Teaching yourself using Git is a long process, full of obstacles - just as teaching yourself anything else more complex than cooking pancakes. But it’s not enough to use Git at home, hacking some console applications for a couple of GitHub stalkers: you should use some great version-control system at your workplace. Our dev team moved to Git not so long time ago, and it was quite a difficult move.

So if your team is still using SVN, or if you’re tired of Mercurial (which seemed fine to me, but Git is greater), please start using Git as soon as possible, using my pieces of advice as an advice. I won’t be saying much about whether Git is the right choice or something and I’d like to escape from such discussions. Also, Git is not for cowards, so decide quickly and proceed - or not.

0. You should use GitHub. GitHub is a necessary part of introducing Git to young fellas. It visualizes everything in a simple software-agnostic way. Don’t try to show your team some fancy Git client, they won’t understand them. GitHub is understandable. You can commit/push and see all the changes on the server highlighted using cute colors. You can review everyone else’s changes just like you review their drunk photos on Facebook. And yes, make the GitHub repository the main one. You don’t need to be truly decentralized yet.

1. You should know everything about Git. Okay, that’s an impossible task, especially if you’ve never tried Git with a team. So you’re going to fake it. Everything you need at the very first stage is:

And also a little bit about this distributed yada-yada:

Don’t try to understand branches yet, even if you do - don’t try explaining them to anyone. They are not SVN branches, neither they are Mercurial branches, in case you’re wondering.

2. You should be a responsible adult. In my own humble opinion, the very task of a lead developer is to understand everything and solve every problem. There is nothing humiliating, it’s cool - think of yourself as House MD (or Sherlock Holmes). So from this point if anyone comes to you with a problem, you go and solve this problem. Not “tell how to solve” or “send a link to letmegooglethatforyou”, you solve it by typing using your left and right hands. That’s the point where every other innovator fails. By the way, if you’re a “lead developer” and you can’t (or don’t want) solve these poor tiny problems with Git, you should fire yourself.

3. Read all changes. There definitely will be someone clever enough to do “git push -f” and delete someone else’s work. In my own experience, one guy did exactly that and no one noticed for two weeks, until someone had started writing code for one of my “done” tasks again and I had a feeling that something is wrong. Fortunately, GitHub keeps logs of all pushes and pulls and I keep all my old branches on the local machine.

4. Don’t distract to useless things. There is no point in cargo cults. Noone knows what a branch is, noone knows what “cherry-picking” is, and noone on your team understands mysterious “rebase”. They are going to lie about it, but the truth is - they can’t use it. You should forbid them. git status, git add, git commit, git push and git pull are all the commands they use now.
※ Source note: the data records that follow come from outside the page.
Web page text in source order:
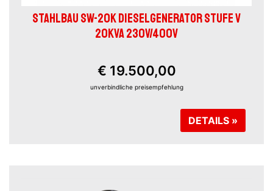
STAHLBAU SW-20K DIESELGENERATOR STUFE V
20KVA 230V/400V
€ 19.500,00
unverbindliche preisempfehlung
DETAILS »
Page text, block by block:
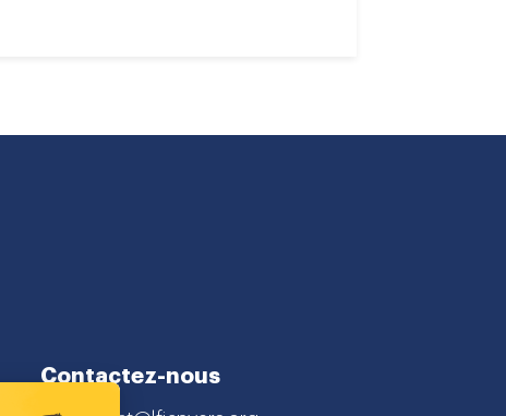
Contactez-nous
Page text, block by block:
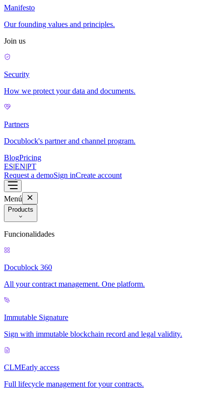
Manifesto
Our founding values and principles.
Join us
Security
How we protect your data and documents.
Partners
Docublock's partner and channel program.
BlogPricing
ES|EN|PT
Request a demoSign inCreate account
Menú
Products
Funcionalidades
Docublock 360
All your contract management. One platform.
Immutable Signature
Sign with immutable blockchain record and legal validity.
CLMEarly access
Full lifecycle management for your contracts.
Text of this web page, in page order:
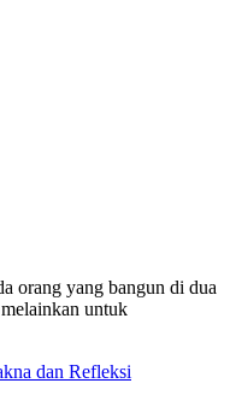
orang yang bangun di dua
untuk
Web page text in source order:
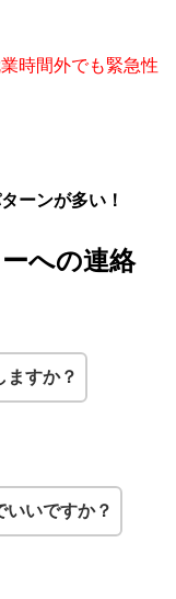
時間外でも緊急性
ーンが多い！
への連絡
ますか？
いいですか？
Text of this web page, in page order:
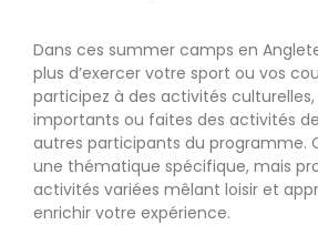
Dans ces summer camps en
plus d’exercer votre sport ou vos
participez à des activités culturelles,
importants ou faites des activités
autres participants du programme.
une thématique spécifique, mais
activités variées mêlant loisir et
enrichir votre expérience.
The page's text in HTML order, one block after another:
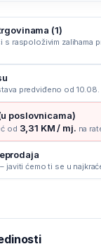
(1)
s raspoloživim zalihama
predviđeno od 10.08.
poslovnicama)
od 3,31 KM / mj. na
javiti ćemo ti se u
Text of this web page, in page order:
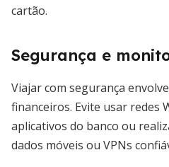
cartão.
Segurança e
Viajar com segurança
financeiros. Evite usar redes
aplicativos do banco ou
dados móveis ou VPNs
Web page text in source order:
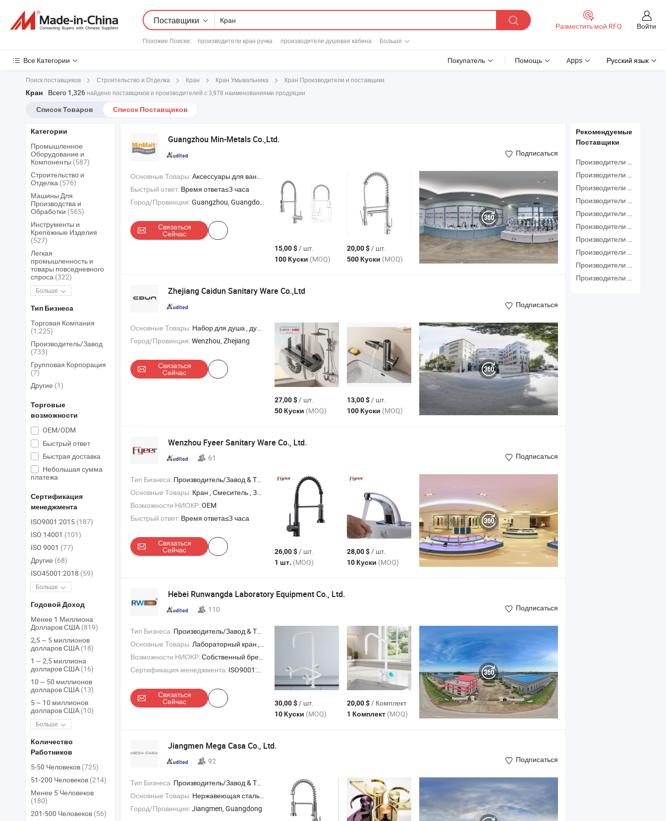
Поставщики
Похожие Поиски: производители кран ручка производители душевая кабина Больше
Разместить мой RFQ Войти
Все Категории Покупатель Помощь Apps Русский язык
Поиск поставщиков Строительство и Отделка Кран Кран Умывальника Кран Производители и поставщики
Кран Всего 1,326 найдено поставщиков и производителей с 3,978 наименованиями продукции
Список Товаров Список Поставщиков
Guangzhou Min-Metals Co.,Ltd.
Подписаться
Основные Товары:Аксессуары для ванной , душевой кран , кухонный кран , гостиничные принадлежности , шланг
Быстрый ответ: Время ответа≤3 часа
Город/Провинция:Guangzhou, Guangdong
Связаться
Сейчас
15,00 $/ шт.
100 Куски (MOQ)
20,00 $/ шт.
500 Куски (MOQ)
Zhejiang Caidun Sanitary Ware Co.,Ltd
Подписаться
Основные Товары: Набор для душа , душ , ручной душ , кран , смеситель
Город/Провинция:Wenzhou, Zhejiang
Связаться
Сейчас
27,00 $/ шт.
50 Куски (MOQ)
13,00 $/ шт.
100 Куски (MOQ)
Wenzhou Fyeer Sanitary Ware Co., Ltd.
61 Подписаться
Тип Бизнеса: Производитель/Завод & Торговая Компания
Основные Товары: Кран , Смеситель , Зеркало , Термостатический кран , Автоматический кран
Возможности НИОКР:OEM
Быстрый ответ: Время ответа≤3 часа
Связаться
Сейчас 26,00 $/ шт.
1 шт. (MOQ)
28,00 $/ шт.
10 Куски (MOQ)
Hebei Runwangda Laboratory Equipment Co., Ltd.
110 Подписаться
Тип Бизнеса: Производитель/Завод & Торговая Компания
Основные Товары:Лабораторный кран , аварийный душ для глаз , душ безопасности и промывание глаз , вытяжка для газов , раковина из полипропилена
Возможности НИОКР:Собственный бренд,ODM,OEM
Сертификация менеджмента: ISO9001:2015, ISO45001:2018, ISO14001, Другие
Связаться
Сейчас 30,00 $/ шт.
10 Куски (MOQ)
20,00 $/ Комплект
1 Комплект (MOQ)
Jiangmen Mega Casa Co., Ltd.
92 Подписаться
Тип Бизнеса: Производитель/Завод & Торговая Компания
Основные Товары: Нержавеющая сталь кран , нержавеющая сталь аксессуары для ванной , нержавеющая сталь раковина , душ , раковина кран
Город/Провинция:Jiangmen, Guangdong
Категории
Промышленное
Оборудование и
Компоненты (587)
Строительство и
Отделка (576)
Машины Для
Производства и
Обработки (565)
Инструменты и
Крепёжные Изделия
(527)
Легкая
промышленность и
товары повседневного
спроса (322)
Больше
Тип Бизнеса
Торговая Компания
(1,225)
Производитель/Завод
(733)
Групповая Корпорация
(7)
Другие (1)
Торговые
возможности
OEM/ODM
Быстрый ответ
Быстрая доставка
Небольшая сумма
платежа
Сертификация
менеджмента
ISO9001:2015 (187)
ISO 14001 (101)
ISO 9001 (77)
Другие (68)
ISO45001:2018 (59)
Больше
Годовой Доход
Менее 1 Миллиона
Долларов США (819)
2,5 ~ 5 миллионов
долларов США (18)
1 ~ 2,5 миллиона
долларов США (16)
10 ~ 50 миллионов
долларов США (13)
5 ~ 10 миллионов
долларов США (10)
Больше
Количество
Работников
5-50 Человеков (725)
51-200 Человеков (214)
Менее 5 Человеков
(180)
201-500 Человеков (56)
Рекомендуемые
Поставщики
Производители Сантехника
Производители Кухонный Миксер
Производители Нажмите
Производители Смеситель
Производители Смеситель Для Ванной
Производители Смеситель Для Ванны
Производители Латунный Кран
Производители Смеситель Для Душа
Производители Смеситель
Производители Крановое Оборудование
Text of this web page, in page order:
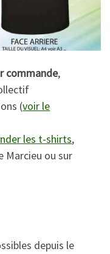
commande,
(voir le
les t-shirts,
Marcieu ou sur
depuis le
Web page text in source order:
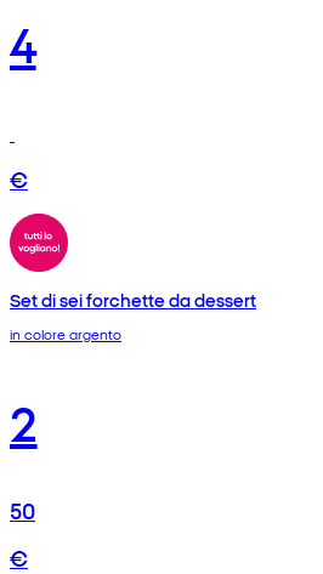
4
€
Set di sei forchette da dessert
in colore argento
2
50
€

5. Don’t distract to useless software. Don’t use any Git clients yourself. Git in CLI is awesome. It’s complicated - deal with it. You should also tell your people not to use them, but they won’t listen. However, they’re going to have a problem one day, you’ll open a terminal and type some commands, solve everything and they will be impressed. And again, you really need GitHub to visualize everything. That’s the only third-party software you need at this stage.

6. Understand branches. Branches are simple after you got used to commits and pushes. You’ve actually used two branches already: master and origin/master. Now try using a very personal branch for yourself: git checkout -b myverybranch. Show it to your colleagues as soon as you figure out how to push it to the GitHub repository. They probably won’t envy much, so you’re going to ask them politely to create theirs. Personal branches are stupid, but they are a great place to start.

7. Understand merging. Let’s assume you’re on myverybranch. git merge master will update your repository to the newest version of master while keeping your yet private changes. If you feel complete, git checkout master && git merge myverybranch merges myverybranch to master back, and your private changes become public. Don’t forget to return to this branch or to create new one before committing anything else.

8. Get over the merge conflict fear. That’s the thing everyone should do on your team, or the work will be split between branches nobody wants to merge. Someone is definitely going to use CRLF, and these are going to break your merges until you explain line breaking to them. But it’s not that horrible, so tell everyone: if there is a conflict, just open all the conflicting files and resolve it, don’t bitch about it. By the way, if you don’t test your software automatically, you are screwed.

8. You should really know everything about Git. You can start with listening to Linus himself (he is awesome) and reading Avery’s comparative explanation of branches (he is cool). Also try terrible things, like rebase and cherry-pick, understand why you shouldn’t do it for the next month and you’re cool enough.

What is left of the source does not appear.